• About this task
Copied exactly and without pictures, the lines from the beginning of the entries through the one that holds "Requires Active Directory" should form the entire reply.
*** Dataset records ***
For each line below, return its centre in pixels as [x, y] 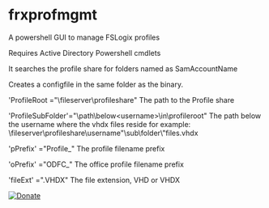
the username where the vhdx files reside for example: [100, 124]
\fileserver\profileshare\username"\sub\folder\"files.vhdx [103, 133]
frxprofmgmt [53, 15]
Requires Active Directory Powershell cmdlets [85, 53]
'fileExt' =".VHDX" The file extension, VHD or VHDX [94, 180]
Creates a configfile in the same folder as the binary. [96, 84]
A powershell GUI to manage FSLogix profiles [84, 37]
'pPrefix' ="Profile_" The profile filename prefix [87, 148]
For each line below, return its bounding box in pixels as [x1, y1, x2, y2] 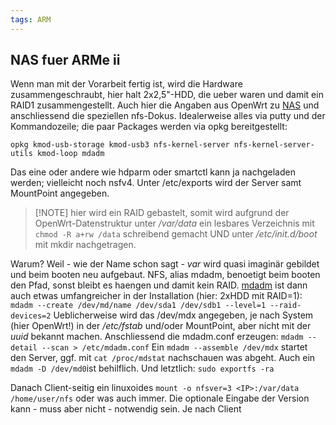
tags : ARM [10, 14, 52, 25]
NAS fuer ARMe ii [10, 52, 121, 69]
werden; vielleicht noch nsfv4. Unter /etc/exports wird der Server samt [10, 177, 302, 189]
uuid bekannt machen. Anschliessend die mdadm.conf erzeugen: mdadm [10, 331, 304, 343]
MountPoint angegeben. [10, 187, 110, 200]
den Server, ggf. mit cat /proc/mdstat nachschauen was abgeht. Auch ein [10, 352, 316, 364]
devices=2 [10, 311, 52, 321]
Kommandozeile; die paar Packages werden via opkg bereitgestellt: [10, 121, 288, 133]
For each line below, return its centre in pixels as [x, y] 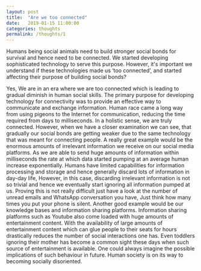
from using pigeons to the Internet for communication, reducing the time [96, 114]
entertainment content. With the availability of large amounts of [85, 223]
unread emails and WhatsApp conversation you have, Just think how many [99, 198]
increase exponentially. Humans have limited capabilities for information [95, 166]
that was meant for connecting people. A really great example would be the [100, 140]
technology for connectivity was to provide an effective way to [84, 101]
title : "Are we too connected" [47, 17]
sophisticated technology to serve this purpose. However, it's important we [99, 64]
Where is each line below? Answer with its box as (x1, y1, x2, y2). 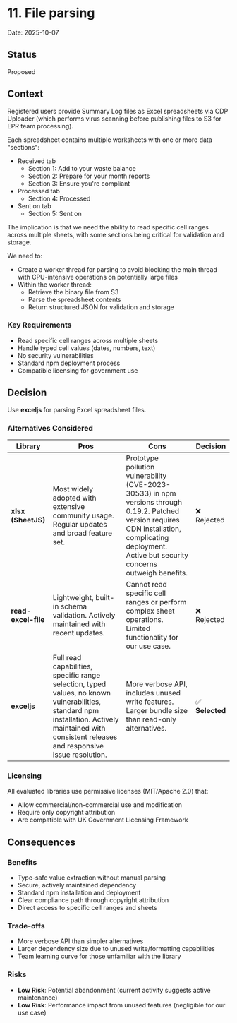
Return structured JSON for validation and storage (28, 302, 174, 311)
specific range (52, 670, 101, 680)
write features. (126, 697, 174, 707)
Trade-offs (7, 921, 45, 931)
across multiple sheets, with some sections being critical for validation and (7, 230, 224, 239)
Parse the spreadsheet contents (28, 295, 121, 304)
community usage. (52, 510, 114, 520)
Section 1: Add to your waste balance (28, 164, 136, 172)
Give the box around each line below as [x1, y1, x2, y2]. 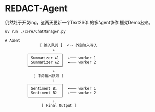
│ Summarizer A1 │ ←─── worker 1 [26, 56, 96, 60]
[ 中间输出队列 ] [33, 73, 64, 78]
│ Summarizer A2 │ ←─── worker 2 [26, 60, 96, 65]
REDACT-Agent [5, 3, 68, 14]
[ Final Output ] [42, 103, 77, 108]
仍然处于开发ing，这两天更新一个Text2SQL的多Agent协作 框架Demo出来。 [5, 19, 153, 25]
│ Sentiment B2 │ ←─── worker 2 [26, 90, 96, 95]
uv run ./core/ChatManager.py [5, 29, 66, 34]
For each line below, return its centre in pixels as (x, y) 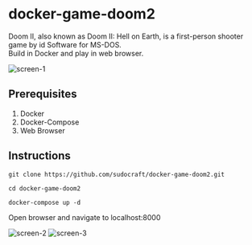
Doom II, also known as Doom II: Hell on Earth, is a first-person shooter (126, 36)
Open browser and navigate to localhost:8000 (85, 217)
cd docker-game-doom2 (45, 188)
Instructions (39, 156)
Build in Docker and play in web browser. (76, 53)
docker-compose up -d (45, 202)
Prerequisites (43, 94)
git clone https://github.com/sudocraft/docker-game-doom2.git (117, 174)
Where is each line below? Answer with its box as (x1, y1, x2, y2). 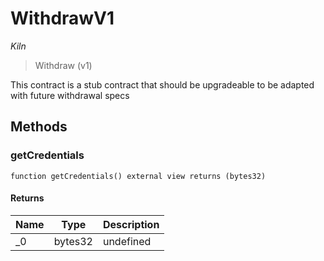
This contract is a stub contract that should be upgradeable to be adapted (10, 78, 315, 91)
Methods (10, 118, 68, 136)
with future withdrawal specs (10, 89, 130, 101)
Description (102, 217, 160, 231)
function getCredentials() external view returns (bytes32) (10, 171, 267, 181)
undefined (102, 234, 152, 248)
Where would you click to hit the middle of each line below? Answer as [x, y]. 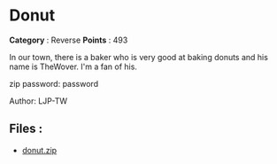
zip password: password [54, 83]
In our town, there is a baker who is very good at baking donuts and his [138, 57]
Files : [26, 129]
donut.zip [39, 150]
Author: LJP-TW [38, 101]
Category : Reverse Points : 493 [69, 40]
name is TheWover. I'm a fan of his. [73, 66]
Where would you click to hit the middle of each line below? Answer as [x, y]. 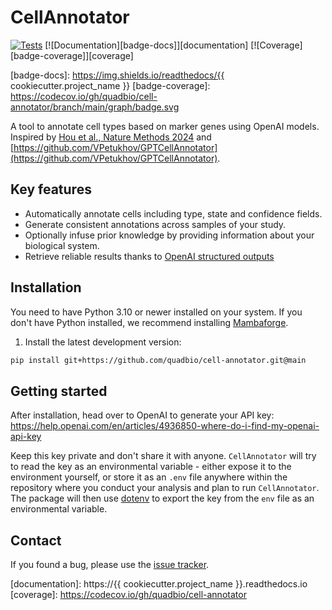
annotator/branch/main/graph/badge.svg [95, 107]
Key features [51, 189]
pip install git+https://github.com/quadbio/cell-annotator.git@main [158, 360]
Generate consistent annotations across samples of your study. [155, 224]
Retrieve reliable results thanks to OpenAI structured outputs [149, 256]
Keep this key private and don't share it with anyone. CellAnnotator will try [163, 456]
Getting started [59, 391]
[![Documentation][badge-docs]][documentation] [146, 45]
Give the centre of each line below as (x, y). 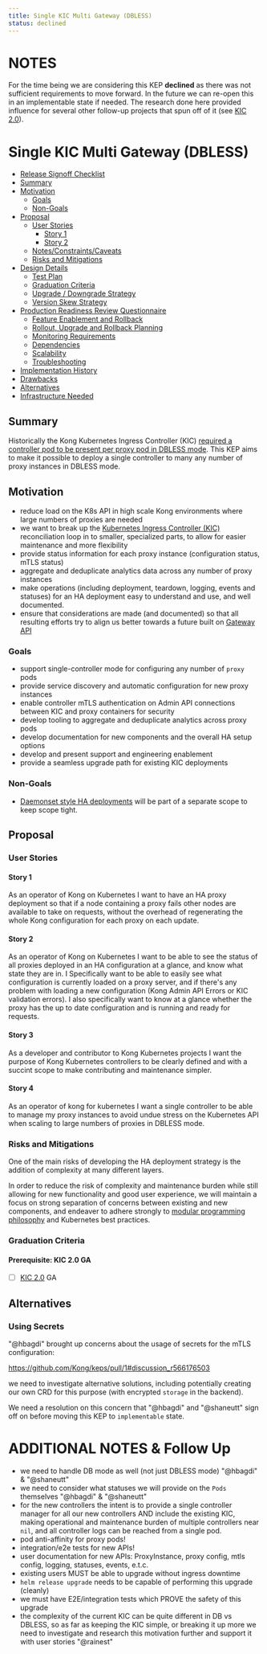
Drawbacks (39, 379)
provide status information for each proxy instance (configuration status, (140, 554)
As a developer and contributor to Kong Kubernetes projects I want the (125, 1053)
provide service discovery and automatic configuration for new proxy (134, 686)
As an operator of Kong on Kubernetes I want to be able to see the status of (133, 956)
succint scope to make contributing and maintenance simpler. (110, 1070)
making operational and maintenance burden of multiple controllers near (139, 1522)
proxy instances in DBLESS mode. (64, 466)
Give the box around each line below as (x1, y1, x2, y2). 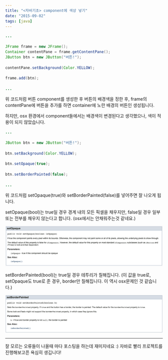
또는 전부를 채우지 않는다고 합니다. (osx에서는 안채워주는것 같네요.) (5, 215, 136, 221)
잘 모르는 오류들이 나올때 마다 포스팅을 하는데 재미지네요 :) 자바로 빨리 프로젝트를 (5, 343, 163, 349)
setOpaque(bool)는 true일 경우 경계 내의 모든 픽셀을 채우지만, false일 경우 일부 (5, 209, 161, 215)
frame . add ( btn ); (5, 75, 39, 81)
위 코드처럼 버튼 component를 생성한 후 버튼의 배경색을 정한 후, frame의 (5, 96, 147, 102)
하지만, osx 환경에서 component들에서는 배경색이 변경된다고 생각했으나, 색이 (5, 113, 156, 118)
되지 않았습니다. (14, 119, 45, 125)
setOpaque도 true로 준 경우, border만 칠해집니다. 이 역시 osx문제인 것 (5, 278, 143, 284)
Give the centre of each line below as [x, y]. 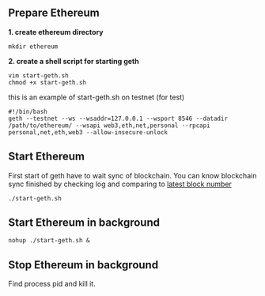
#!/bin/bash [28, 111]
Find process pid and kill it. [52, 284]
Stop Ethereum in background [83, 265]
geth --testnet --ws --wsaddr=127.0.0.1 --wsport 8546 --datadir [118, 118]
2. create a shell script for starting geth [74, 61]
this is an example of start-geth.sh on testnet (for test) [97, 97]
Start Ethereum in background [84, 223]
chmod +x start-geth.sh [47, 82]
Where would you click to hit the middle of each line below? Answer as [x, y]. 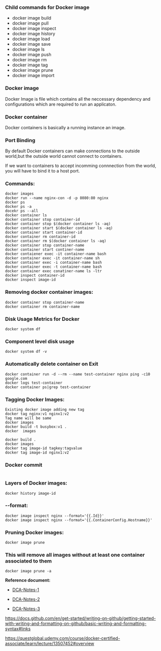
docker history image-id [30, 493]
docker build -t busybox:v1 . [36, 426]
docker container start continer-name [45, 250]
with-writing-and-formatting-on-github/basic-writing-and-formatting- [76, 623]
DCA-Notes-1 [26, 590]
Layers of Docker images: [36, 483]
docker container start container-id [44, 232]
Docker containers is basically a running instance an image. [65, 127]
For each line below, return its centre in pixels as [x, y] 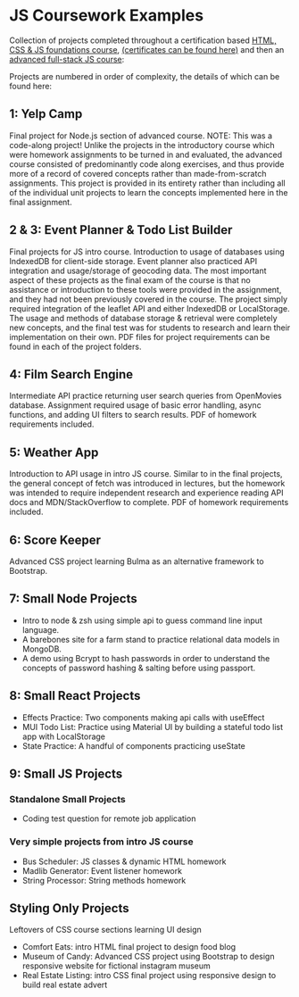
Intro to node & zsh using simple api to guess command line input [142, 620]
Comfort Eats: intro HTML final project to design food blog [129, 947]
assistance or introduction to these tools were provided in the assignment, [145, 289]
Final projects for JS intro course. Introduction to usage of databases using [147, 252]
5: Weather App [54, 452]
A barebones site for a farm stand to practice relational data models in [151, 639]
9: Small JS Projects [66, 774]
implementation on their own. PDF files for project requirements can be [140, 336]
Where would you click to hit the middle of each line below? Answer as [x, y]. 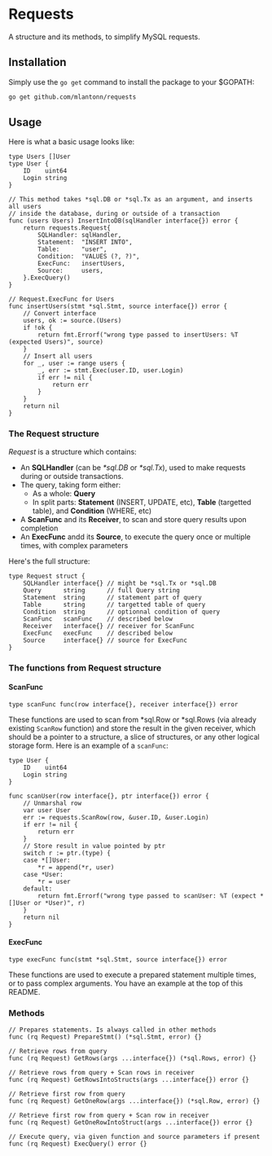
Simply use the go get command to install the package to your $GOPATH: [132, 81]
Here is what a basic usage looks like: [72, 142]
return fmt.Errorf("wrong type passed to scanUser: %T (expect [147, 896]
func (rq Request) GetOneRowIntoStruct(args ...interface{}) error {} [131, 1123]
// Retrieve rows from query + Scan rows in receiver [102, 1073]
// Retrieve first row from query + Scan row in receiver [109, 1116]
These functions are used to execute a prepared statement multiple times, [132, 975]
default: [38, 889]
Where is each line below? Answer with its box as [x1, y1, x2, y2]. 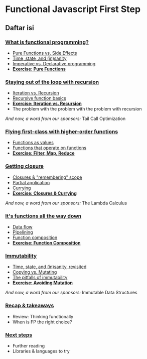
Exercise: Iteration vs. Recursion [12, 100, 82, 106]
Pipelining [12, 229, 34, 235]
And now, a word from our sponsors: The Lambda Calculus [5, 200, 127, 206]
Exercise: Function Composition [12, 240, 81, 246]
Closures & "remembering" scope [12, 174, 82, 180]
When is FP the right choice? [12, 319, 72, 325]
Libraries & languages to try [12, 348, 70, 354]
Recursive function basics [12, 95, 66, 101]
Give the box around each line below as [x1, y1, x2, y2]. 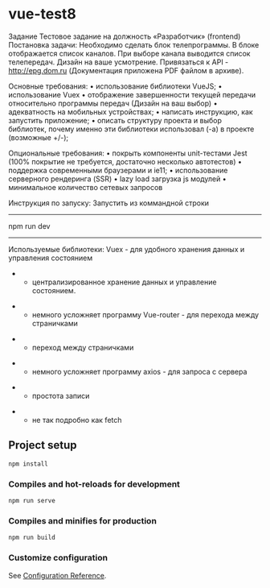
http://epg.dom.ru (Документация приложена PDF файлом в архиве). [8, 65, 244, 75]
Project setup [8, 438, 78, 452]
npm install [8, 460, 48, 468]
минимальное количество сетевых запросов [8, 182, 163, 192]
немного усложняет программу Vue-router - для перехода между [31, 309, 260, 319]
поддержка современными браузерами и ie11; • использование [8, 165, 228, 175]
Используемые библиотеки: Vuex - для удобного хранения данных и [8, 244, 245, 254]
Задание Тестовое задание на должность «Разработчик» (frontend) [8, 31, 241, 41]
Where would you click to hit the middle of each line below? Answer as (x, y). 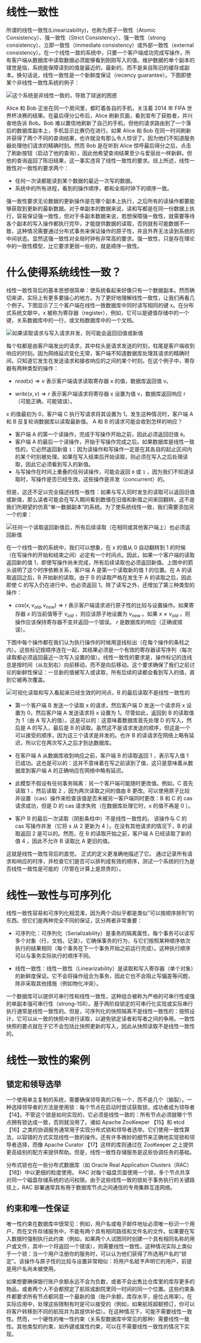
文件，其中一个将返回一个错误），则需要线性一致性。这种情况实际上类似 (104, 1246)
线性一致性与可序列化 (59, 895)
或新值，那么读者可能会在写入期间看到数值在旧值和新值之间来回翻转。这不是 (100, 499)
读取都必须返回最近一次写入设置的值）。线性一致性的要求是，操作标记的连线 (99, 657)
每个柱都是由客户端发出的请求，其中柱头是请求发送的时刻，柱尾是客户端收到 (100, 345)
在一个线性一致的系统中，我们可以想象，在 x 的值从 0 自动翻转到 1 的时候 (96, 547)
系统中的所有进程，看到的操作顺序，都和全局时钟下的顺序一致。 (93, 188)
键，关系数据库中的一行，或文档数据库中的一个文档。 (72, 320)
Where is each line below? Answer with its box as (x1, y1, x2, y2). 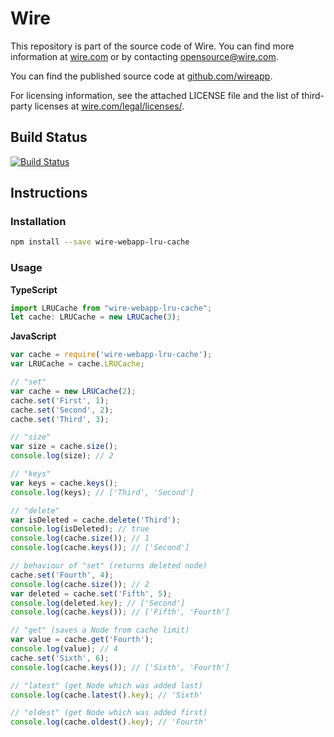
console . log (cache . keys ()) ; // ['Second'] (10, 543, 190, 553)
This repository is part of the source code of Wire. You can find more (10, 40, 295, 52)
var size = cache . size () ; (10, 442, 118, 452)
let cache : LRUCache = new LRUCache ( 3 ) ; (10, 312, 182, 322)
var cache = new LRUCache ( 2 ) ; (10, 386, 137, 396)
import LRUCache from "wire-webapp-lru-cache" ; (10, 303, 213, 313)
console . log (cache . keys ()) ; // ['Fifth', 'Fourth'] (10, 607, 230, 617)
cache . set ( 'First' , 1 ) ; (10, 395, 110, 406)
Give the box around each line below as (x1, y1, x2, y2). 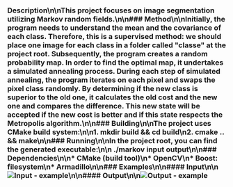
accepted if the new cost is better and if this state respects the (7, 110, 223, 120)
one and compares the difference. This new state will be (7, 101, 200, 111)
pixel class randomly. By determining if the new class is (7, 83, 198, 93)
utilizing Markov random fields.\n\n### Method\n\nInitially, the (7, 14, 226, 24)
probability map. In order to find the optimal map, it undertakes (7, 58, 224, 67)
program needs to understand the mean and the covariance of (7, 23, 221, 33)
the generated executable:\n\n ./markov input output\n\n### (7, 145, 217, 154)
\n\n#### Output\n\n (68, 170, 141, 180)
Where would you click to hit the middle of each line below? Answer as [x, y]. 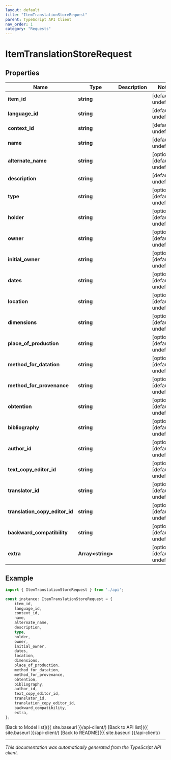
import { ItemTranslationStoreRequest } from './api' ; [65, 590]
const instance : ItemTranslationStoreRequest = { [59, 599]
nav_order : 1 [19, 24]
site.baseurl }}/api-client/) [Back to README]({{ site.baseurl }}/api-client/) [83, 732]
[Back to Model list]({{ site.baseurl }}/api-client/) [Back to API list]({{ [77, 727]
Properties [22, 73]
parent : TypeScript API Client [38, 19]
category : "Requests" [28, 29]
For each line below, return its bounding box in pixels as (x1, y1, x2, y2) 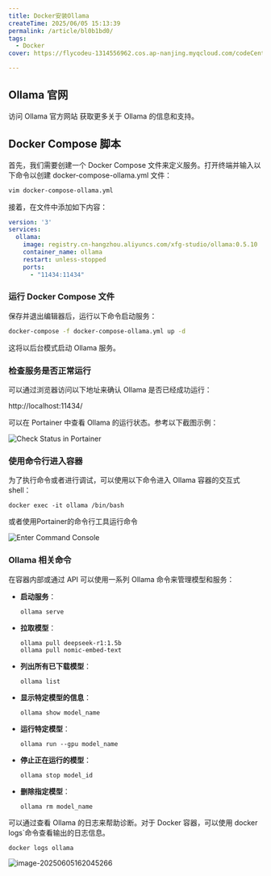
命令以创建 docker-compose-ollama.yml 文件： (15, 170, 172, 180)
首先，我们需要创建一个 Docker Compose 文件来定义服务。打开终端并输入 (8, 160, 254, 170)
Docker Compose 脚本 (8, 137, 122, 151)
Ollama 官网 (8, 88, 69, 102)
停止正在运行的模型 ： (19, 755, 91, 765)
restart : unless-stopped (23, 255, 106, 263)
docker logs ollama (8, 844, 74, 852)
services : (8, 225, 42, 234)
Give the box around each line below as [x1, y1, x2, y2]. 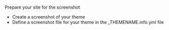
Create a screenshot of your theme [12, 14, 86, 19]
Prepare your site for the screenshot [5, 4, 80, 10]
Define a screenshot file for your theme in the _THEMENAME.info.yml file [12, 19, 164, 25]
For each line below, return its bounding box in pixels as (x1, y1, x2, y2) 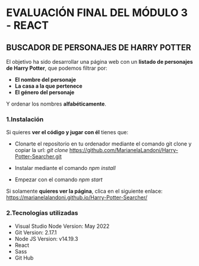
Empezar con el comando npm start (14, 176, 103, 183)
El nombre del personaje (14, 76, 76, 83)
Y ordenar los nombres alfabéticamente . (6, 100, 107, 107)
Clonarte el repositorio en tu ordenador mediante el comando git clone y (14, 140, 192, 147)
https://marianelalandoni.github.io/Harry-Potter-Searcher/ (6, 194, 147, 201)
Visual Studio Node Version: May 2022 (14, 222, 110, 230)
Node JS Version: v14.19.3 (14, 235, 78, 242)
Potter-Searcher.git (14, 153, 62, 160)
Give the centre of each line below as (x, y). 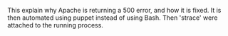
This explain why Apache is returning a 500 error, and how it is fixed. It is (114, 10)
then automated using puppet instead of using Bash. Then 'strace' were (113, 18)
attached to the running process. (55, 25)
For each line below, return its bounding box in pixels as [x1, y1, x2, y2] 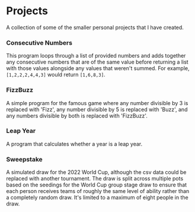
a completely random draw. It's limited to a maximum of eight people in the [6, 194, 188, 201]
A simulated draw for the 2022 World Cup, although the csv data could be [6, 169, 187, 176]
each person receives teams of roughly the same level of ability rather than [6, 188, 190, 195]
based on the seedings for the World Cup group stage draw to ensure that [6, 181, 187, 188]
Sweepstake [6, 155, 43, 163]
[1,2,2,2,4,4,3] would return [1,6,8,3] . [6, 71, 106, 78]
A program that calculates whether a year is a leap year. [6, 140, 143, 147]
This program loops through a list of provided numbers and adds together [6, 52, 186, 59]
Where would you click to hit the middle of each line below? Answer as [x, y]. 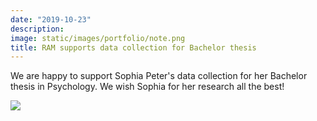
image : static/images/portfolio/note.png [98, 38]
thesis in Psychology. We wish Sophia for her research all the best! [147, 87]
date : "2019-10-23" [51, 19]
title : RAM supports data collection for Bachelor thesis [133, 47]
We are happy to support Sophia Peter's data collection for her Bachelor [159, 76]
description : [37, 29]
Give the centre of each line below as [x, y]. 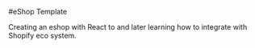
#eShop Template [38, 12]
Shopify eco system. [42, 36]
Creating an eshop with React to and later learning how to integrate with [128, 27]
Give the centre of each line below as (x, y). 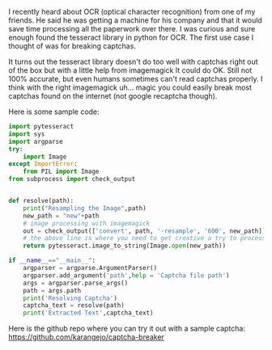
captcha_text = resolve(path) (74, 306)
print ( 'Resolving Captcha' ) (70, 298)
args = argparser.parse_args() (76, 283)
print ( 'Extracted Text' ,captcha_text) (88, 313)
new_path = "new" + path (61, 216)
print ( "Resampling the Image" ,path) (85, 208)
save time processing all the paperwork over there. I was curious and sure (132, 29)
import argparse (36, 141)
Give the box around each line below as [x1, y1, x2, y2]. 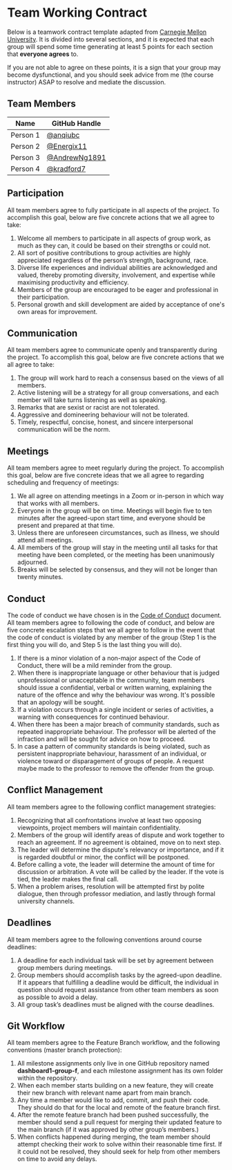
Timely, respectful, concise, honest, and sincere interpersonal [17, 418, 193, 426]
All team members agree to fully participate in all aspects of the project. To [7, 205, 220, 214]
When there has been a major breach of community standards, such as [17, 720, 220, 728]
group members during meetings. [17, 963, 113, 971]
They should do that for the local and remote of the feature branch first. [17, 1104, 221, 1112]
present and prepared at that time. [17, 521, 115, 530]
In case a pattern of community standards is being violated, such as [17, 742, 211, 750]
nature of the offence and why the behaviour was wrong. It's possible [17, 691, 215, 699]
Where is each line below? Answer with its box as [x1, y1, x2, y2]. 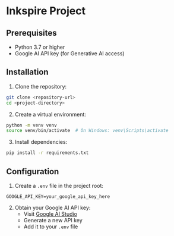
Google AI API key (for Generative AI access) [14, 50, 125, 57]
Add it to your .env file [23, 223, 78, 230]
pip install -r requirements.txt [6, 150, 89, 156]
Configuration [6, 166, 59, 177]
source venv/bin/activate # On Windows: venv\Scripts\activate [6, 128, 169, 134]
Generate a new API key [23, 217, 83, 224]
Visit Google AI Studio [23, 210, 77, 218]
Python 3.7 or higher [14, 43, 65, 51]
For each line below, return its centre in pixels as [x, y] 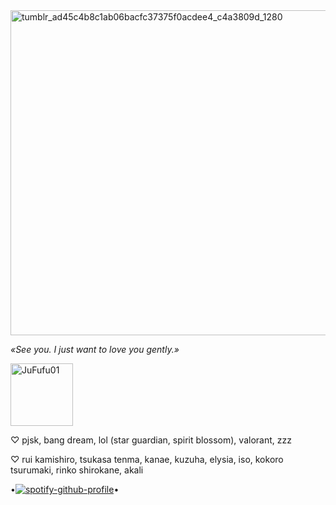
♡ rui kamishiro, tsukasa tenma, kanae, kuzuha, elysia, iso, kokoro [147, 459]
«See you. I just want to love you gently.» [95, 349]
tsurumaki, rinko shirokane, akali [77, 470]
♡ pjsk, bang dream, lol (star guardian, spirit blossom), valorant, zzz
*** End of Dataset records ***
• Exercise output
For each line below, return its centre in pixels as [x, y] 
the username where the vhdx files reside for example: [100, 124]
\fileserver\profileshare\username"\sub\folder\"files.vhdx [103, 133]
frxprofmgmt [53, 15]
Requires Active Directory Powershell cmdlets [85, 53]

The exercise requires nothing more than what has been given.